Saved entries
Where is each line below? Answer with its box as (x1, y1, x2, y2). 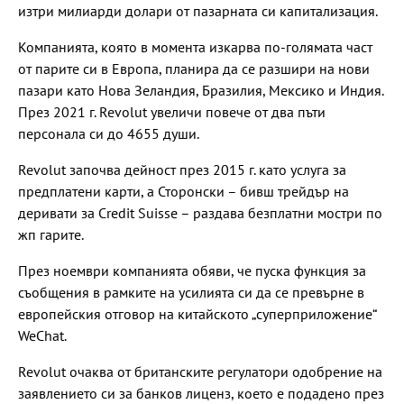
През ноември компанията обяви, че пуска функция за (18, 261, 366, 280)
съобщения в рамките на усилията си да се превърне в (18, 282, 364, 301)
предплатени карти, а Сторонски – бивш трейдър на (18, 181, 349, 200)
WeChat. (18, 326, 67, 344)
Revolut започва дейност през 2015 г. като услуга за (18, 160, 346, 179)
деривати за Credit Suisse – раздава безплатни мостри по (18, 203, 382, 222)
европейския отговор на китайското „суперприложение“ (18, 304, 376, 323)
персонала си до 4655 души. (18, 124, 199, 142)
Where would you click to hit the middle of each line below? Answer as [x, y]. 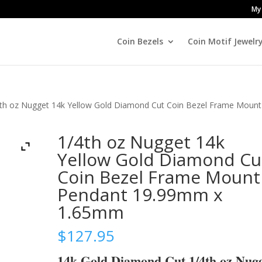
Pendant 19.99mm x [140, 194]
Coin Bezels [140, 41]
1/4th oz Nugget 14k [141, 142]
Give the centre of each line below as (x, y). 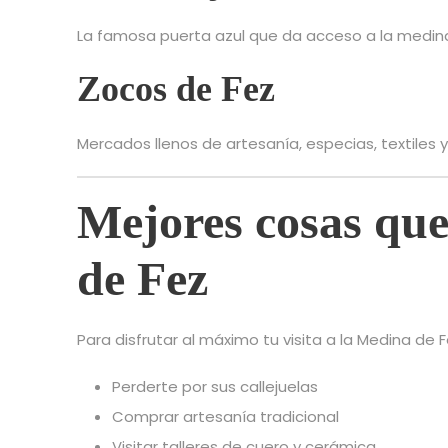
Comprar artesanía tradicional (225, 417)
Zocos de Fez (176, 89)
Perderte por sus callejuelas (215, 387)
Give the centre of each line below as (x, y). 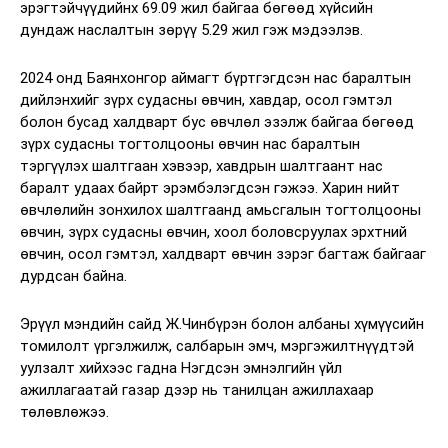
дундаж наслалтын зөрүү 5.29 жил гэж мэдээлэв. (191, 30)
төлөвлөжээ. (64, 412)
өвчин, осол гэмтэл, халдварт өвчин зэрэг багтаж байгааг (223, 254)
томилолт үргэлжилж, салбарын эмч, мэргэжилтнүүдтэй (217, 346)
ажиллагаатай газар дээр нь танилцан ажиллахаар (197, 390)
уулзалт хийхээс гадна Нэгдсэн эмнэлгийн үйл (181, 368)
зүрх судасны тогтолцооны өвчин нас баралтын (190, 144)
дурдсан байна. (73, 276)

Your objective :: Return the preceding entries exactly, each word as given, but leave out any picture.

Worked solution ::
Where is each line below? Answer with its box as (x1, y1, x2, y2). 
През ноември компанията обяви, че пуска функция за (18, 261, 366, 280)
съобщения в рамките на усилията си да се превърне в (18, 282, 364, 301)
предплатени карти, а Сторонски – бивш трейдър на (18, 181, 349, 200)
WeChat. (18, 326, 67, 344)
Revolut започва дейност през 2015 г. като услуга за (18, 160, 346, 179)
деривати за Credit Suisse – раздава безплатни мостри по (18, 203, 382, 222)
европейския отговор на китайското „суперприложение“ (18, 304, 376, 323)
персонала си до 4655 души. (18, 124, 199, 142)
Where would you click to hit the middle of each line below? Answer as [x, y]. 
Pendant 19.99mm x [140, 194]
Coin Bezels [140, 41]
1/4th oz Nugget 14k [141, 142]
Give the centre of each line below as (x, y). 
Comprar artesanía tradicional (225, 417)
Zocos de Fez (176, 89)
Perderte por sus callejuelas (215, 387)
Give the centre of each line below as (x, y). 
дундаж наслалтын зөрүү 5.29 жил гэж мэдээлэв. (191, 30)
төлөвлөжээ. (64, 412)
өвчин, осол гэмтэл, халдварт өвчин зэрэг багтаж байгааг (223, 254)
томилолт үргэлжилж, салбарын эмч, мэргэжилтнүүдтэй (217, 346)
ажиллагаатай газар дээр нь танилцан ажиллахаар (197, 390)
уулзалт хийхээс гадна Нэгдсэн эмнэлгийн үйл (181, 368)
зүрх судасны тогтолцооны өвчин нас баралтын (190, 144)
дурдсан байна. (73, 276)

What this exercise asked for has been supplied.